Table 7 Accuracy study of known impurities

Limit of Detection and Quantification (LOD and LOQ)

The linearity study was used to determine the limit of detection (LOD) and limit of quantification (LOQ) for the impurities using the signal-to-noise ratio concept. Further, the precision studies performed at the LOQ level were found to provide good results and the % RSD calculated for each impurity was found to be less than 3%. The obtained values for the LOD, LOQ, and LOQ precision are tabulated in Table 8.

Table 8 Results of LOQ and LOD for known impurities and Montelukast sodium

Robustness

This study was performed by varied chromatographic conditions as mentioned above such as flow rate, column temperature, pH, and composition of an organic ratio in mobile phases.
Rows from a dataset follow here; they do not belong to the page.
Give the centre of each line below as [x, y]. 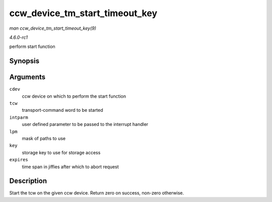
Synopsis [24, 61]
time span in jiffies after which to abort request [71, 167]
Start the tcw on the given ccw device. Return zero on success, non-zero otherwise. [96, 193]
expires [19, 160]
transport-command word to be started [62, 110]
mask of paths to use [44, 138]
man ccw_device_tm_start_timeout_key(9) [53, 28]
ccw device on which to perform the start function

It was found that the resolution between Montelukast Sodium and the Impurity 3 was greater than 25.0 which illustrated that the method was robust. This was one of the parameters for the method to be robust and another parameter is the change in the RRT values of the individual impurities on performing the varied parameters systematically. The RRT values for the impurities are compared with the original RRT value obtained initially during the specificity studies. The obtained data are provided in Table 9.

Table 9 Robustness data of known impurities

Stability

The standard solution containing Montelukast Sodium was very stable which is understood from the similarity factor value which is about 1.0 for the initial injection and the solution kept on the benchtop for 48 h. Next is the stability of the impurities studied by injecting the spike solution in which the difference is less than 1% between the initial one and the one injected after 36 h. Finally, the stability of the mobile phases was checked by injecting the system suitability solutions and the spike solution which showed that the system suitability parameters provided good repeatability even after 3 days. The only thing is that a decrease was observed in the plate count each day. Then on studying the RRTs of the impurities from the spike solution it was found that the RRT values varied by ± 0.01 units as per the study (Tables 10 and 11).

Table 10 Solution stability of standard solution

Table 11 Solution stability of test sample solution

Conclusion

The existing USP methodology of Montelukast Sodium tablets utilizes phenyl column as the stationary phase along with guard whereas the in-house developed method uses C18 column. The lifetime performance of the phenyl column deteriorates over time and it is quite expensive, while the XDB C18 phase is cost-effective along with an extended lifetime and excellent performance. USP method adopts volatile buffer as mobile phase with a detection wavelength of 255 nm, while in-house developed method adopts triethylamine as mobile phase with detection at 220 nm.

The advantage of lower wavelengths is that it detects those impurities that are having lower absorbance in turn to ensure consistency of the product quality and elimination of response factor. The sulphoxide impurities (isomers) are not resolved by the USP method, whereas the in-house developed method resolves the isomeric peaks which lead to accurate quantification of individual isomer and a separate limit shall be proposed. The in-house developed method identifies eight impurities (process and degradation), whereas the published one covers four process impurities.

An RP-HPLC in-house method was developed and validated as per the current ICH guidelines for the quantitative determination of related substances of Montelukast Sodium in pharmaceutical dosage forms. The result of the study indicates a very well separation between all the process and degradation impurities, and shows the suitability of the method as stability-indicating. The developed method is simple, robust, specific, rugged and accurate, and is very much suitable for its intended purpose.